Is Moscow preparing to crack down on the Baltics? With his government and party in near-collapse, President Mikhail Gorbachev may soon conclude that only the threat of force can hold the Soviet Union together. As the black berets took up positions in Latvia, breakaway republics elsewhere nervously weighed their options. Moldavia’s president promised to rescind a new law making a Romanian dialect the official language - hoping to avert the “necessary measures” Gorbachev has threatened for the new year. In Georgia, where a new noncommunist government recently moved toward independence, nationalists armed themselves against attack.
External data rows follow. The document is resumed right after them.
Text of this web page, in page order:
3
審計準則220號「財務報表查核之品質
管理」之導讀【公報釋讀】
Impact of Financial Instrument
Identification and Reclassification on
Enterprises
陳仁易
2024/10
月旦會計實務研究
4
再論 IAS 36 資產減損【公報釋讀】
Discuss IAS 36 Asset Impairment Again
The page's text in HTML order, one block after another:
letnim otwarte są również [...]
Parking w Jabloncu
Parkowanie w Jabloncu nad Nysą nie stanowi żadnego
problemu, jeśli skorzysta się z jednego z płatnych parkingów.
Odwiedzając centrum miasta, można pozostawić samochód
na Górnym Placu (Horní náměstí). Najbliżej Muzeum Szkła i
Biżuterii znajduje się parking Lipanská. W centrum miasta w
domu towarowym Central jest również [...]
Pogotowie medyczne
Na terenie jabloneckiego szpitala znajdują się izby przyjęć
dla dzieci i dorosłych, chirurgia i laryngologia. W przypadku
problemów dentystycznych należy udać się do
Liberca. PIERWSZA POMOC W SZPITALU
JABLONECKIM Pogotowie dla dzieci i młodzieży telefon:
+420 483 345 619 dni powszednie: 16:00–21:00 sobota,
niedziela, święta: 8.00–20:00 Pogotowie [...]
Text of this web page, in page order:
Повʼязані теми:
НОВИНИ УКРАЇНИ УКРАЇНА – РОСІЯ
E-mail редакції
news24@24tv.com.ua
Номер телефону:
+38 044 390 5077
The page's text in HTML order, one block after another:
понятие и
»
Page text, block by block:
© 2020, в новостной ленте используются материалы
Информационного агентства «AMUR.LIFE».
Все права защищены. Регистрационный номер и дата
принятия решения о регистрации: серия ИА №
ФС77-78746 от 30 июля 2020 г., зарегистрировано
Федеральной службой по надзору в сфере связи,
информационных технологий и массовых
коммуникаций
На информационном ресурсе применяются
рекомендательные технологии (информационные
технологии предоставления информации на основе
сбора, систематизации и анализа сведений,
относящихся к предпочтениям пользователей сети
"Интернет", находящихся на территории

Lithuanians watched as troops turned out to guard Communist Party headquarters, and Estonian Prime Minister Edgar Savisaar warned: “If Estonia is calm and quiet today, it doesn’t mean that we aren’t on the waiting list.”
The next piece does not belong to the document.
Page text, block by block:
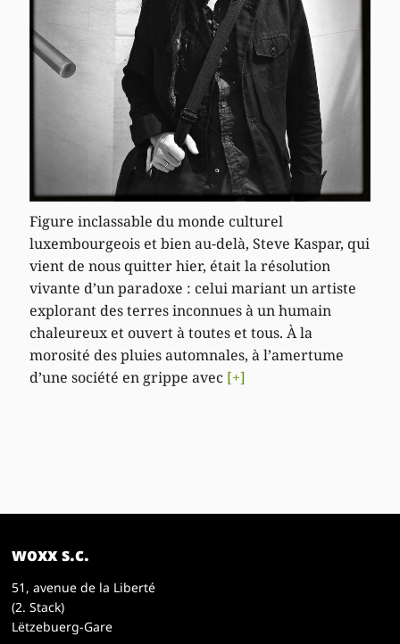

If a crackdown comes, it could come first in Latvia. Roughly half its residents are Russians and other nationalities. Relations between the Latvians and the “occupiers” are sorely frayed. Non-Latvians complain bitterly that their rights are being “trampled.” The republic’s parliament has made Latvian the state language, and refused last week to declare Russian Orthodox Christmas, Jan. 7, a state holiday. The result has been a dangerous escalation of tensions. WE DEMAND AN END TO TYRANNY, read one placard at a demonstration last week supporting the takeover of Latvia’s publishing house. “Our opponents are pushing us into the streets,” says Anatoly Alekseyev, president of an action group called Interfront, established to protect the interests of non-Latvians.
His organization gets strong support from the disgruntled Soviet military. Riga is headquarters for the Baltic Military Command, and an estimated 15 percent of Latvia’s residents are servicemen and their dependents. Latvians contemptuously call them “the occupiers,” and behave accordingly. The Latvian parliament in November threatened to stop supplying Soviet bases with water, food and electricity if Moscow failed to open talks on withdrawing its troops from Latvian territory. And local authorities have withheld housing permits for officers living off base, arguing that the Army has enough real estate already. Without these papers, however, Soviets cannot buy rationed food in the grocery stores. To Moscow’s military men, such moves amount to outright persecution. “The mood among officers is terrible,” says Col. Yuri Podolnitsky of the Baltic Command. “Throw one match, and the whole thing will blow up.”
That’s hardly an idle metaphor. A series of mysterious bombings have rocked the capital in recent weeks. No one was injured, and four youths have been arrested. But many Latvians suspect the explosions, directed mostly against communist memorials and official buildings, were provocations staged by the military and non-Latvian supporters. The reason: to stir disorder and create the pretext for a takeover. “Whose interests are served by such explosions?” asks one mechanic, whose front door was blown off and living-room windows were shattered in a blast the night after Christmas. “Only those who want tensions to grow. And that’s not Latvians.”
Like their Baltic neighbors, Latvians are hoping to tiptoe out of the union. Last May the republic declared it had never legally joined the Soviet Union, and would take steps to withdraw. But it wants to pull out gradually. Latvian President Anatolij Gorbunovs refuses to attend meetings of the Council of the Federation, Gorbachev’s new interrepublican executive body. Last week, however, he sent his prime minister to the council’s first meeting, and then scored a coup when Soviet Chief of Staff Gen. Mikhail Moiseyev agreed to “meet Latvian authorities halfway.” “Not a single additional soldier will be dispatched to the Baltics,” the general declared, hinting that some might even be withdrawn. And he promised for the first time to disclose how many Soviet troops are stationed in the republic - and where. Gorbunovs told NEWSWEEK: “We found real common ground.” As for the future, the adroit Gorbunovs is hoping to negotiate a new economic agreement with the Kremlin. “Economic relations must come first, and then political relations will follow,” he said. “We’re too politically polarized to do it any other way.”
Though top officials were coming to terms, their constituents were not. Five hundred angry officers from around the Baltics met in Riga last month to form a new pressure group, the Union of Servicemen in the Baltics. Latvia isn’t the only republic that should be ruled by presidential decree, says one of the group’s leaders, Maj. Leonid Alyoshin. “It should be introduced all over the Soviet Union.” Alyoshin and others are also alarmed by Latvia’s march to free markets. The takeover of Riga’s publishing house showed that the Communist Party will not readily give up its property. Meanwhile, prices for milk, meat and other household staples as much as tripled last week, as the first free-market reforms took effect. “How do I feed my wife and children,” groused one black beret, as he gulped down meatballs in the cafeteria of Riga’s publishing house. Latvian employees disdainfully gave him a wide berth. “I don’t see anything good in independence,” said the soldier, cradling a Kalashnikov on his knees. “I’m going to do everything I can to prevent it.” Latvians can only wonder just how far he’ll go.
Soviet troops are stationed throughout the Baltics - and are a source of mounting friction.